The zombie fantasy allows people to lash out against social order and satisfy a blood lust they kept tucked deep inside them. While many would decry this theory and claim only complete crazies would desire this kind of suspension of communal rules, how many of you pumped yourself up to defeat the competition in a sporting event or cheered on as the opposition in a war got slaughtered? Humans are naturally a warlike race, always looking for something to fight against, whether it be physically or psychologically. The zombie fantasy is just another war fantasy we humans entertain ourselves with.
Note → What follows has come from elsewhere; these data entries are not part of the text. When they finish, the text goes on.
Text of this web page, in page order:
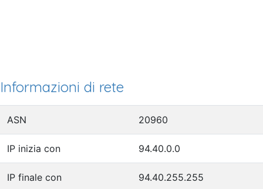
Informazioni di rete
ASN 20960
IP inizia con 94.40.0.0
IP finale con 94.40.255.255
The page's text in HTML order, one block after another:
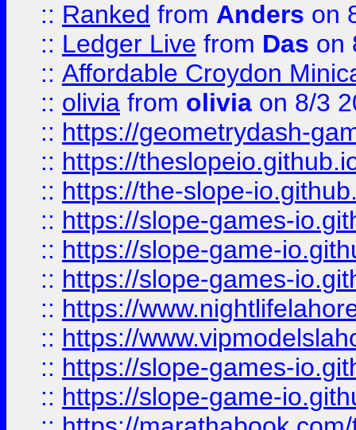
:: Ranked from Anders on
:: Ledger Live from Das on
:: Affordable Croydon
:: olivia from olivia on 8/3
:: https://geometrydash-
:: https://
:: https://the-slope-
:: https://slope-games-
:: https://slope-game-
:: https://slope-games-
:: https://
:: https://
:: https://slope-games-
:: https://slope-game-

Of course, you have the occasional turn of events where the zombies can be cured, at which point the characters look at each other with that “oh crap” expression and begin rationalizing that it was either them or the zombies. At this point, real life starts its gears back up again and the survivors are left to deal with consequences they secretly hoped would never be an issue again. The game’s over, and now they have to deal with the damage that spilled out into the real world.

So next time you watch a zombie movie, you’ll think twice about dismissing it as a fledging amateur producer’s attempt at making their mark on filmography’s history by producing an inferior carbon-copy of a concept previously executed by their contemporaries. Actually, in most cases these movies are to be taken at face value. All it took was the creative musings of a writer working on an obscure website for zero pay to inject meaning where there was previously none. Hopefully I haven’t ruined the next undead cinematic masterwork you throw into your DVD player by weighing it down with worth. Yet if you’re a cinematic simpleton like myself who actually watches these doomed voyages, you’ll probably blissfully forget everything I’ve said, just as I have done now. I suppose all I need are some… BRAINS!!!